Exercise prompt
What you return should be only the lines in the entries below between the one holding "pixels as (x, y)" and the one holding "Información relacionada (88, 241)", ends included, with every picture left out.

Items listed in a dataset

..........

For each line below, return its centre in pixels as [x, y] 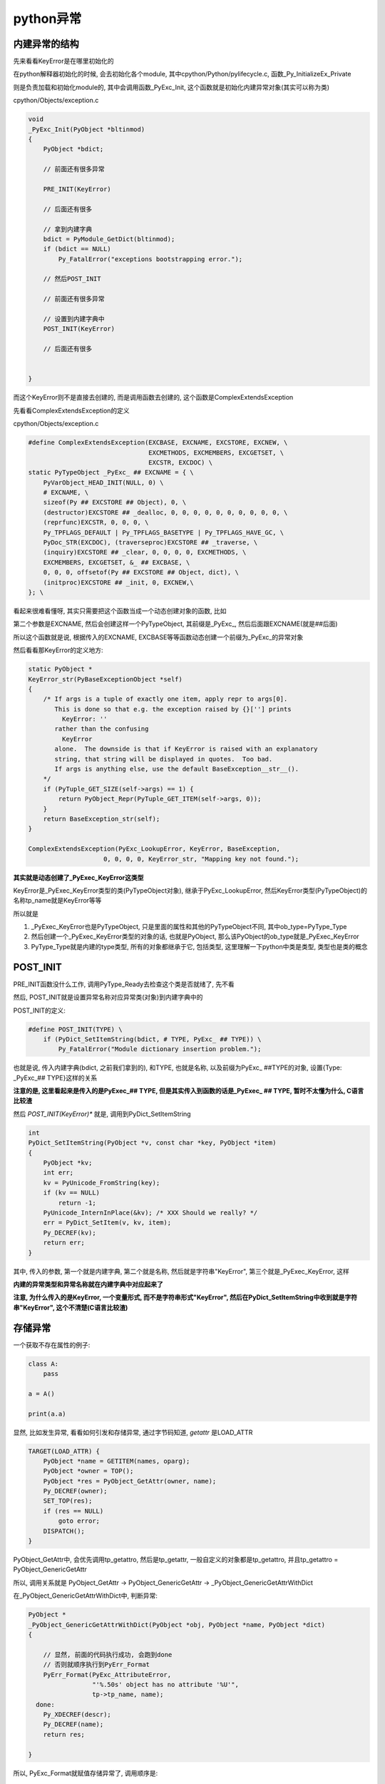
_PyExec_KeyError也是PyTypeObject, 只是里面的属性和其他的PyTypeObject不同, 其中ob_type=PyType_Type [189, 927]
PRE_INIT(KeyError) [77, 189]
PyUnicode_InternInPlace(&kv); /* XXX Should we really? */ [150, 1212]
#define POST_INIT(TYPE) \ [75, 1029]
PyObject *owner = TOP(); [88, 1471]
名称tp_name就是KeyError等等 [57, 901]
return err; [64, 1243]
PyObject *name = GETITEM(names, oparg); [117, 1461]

..........

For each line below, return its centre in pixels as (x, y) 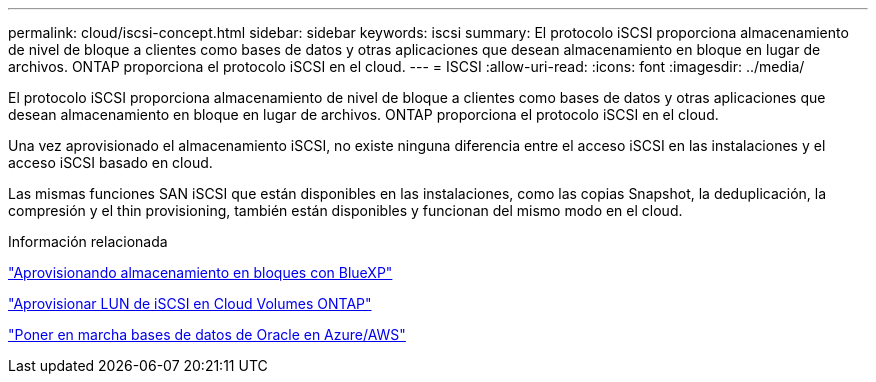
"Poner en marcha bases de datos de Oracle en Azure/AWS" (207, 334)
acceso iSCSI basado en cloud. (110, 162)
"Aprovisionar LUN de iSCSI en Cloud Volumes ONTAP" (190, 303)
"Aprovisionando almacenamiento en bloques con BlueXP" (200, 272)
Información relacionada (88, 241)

..........

Problem solution
For each line below, return its centre in pixels as (x, y) 
"Poner en marcha bases de datos de Oracle en Azure/AWS" (207, 334)
acceso iSCSI basado en cloud. (110, 162)
"Aprovisionar LUN de iSCSI en Cloud Volumes ONTAP" (190, 303)
"Aprovisionando almacenamiento en bloques con BlueXP" (200, 272)
Información relacionada (88, 241)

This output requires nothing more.